### INPUT
*-*-*

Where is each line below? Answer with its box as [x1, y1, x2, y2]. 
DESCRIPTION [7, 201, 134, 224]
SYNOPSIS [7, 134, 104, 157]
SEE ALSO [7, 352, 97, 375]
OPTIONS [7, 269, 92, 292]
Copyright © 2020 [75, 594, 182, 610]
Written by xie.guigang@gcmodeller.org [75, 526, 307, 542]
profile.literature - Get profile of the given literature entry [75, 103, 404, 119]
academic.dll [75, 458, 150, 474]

*-*-*

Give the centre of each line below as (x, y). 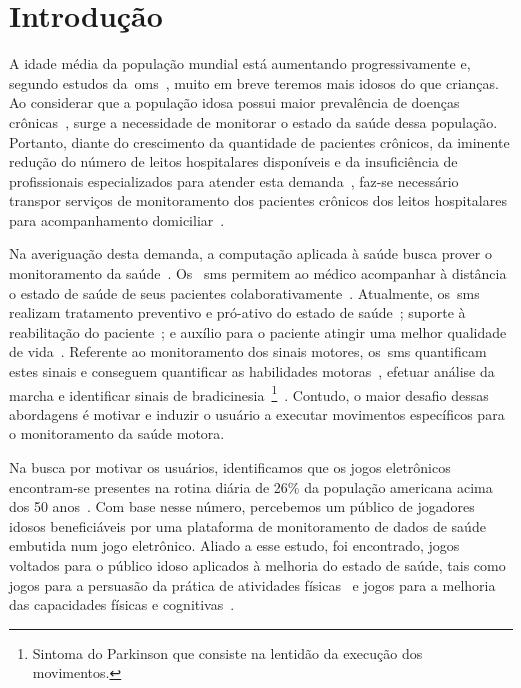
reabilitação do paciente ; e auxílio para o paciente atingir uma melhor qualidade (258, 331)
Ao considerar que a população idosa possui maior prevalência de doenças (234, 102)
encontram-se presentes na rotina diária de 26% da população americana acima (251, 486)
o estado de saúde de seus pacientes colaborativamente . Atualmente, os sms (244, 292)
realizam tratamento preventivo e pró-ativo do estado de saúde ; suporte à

*-*-*

### PROBLEM DESCRIPTION
For every line of the material above that contains the word "saúde", show the line.

### PROBLEM SOLUTION
o estado de saúde de seus pacientes colaborativamente . Atualmente, os sms (244, 292)
realizam tratamento preventivo e pró-ativo do estado de saúde ; suporte à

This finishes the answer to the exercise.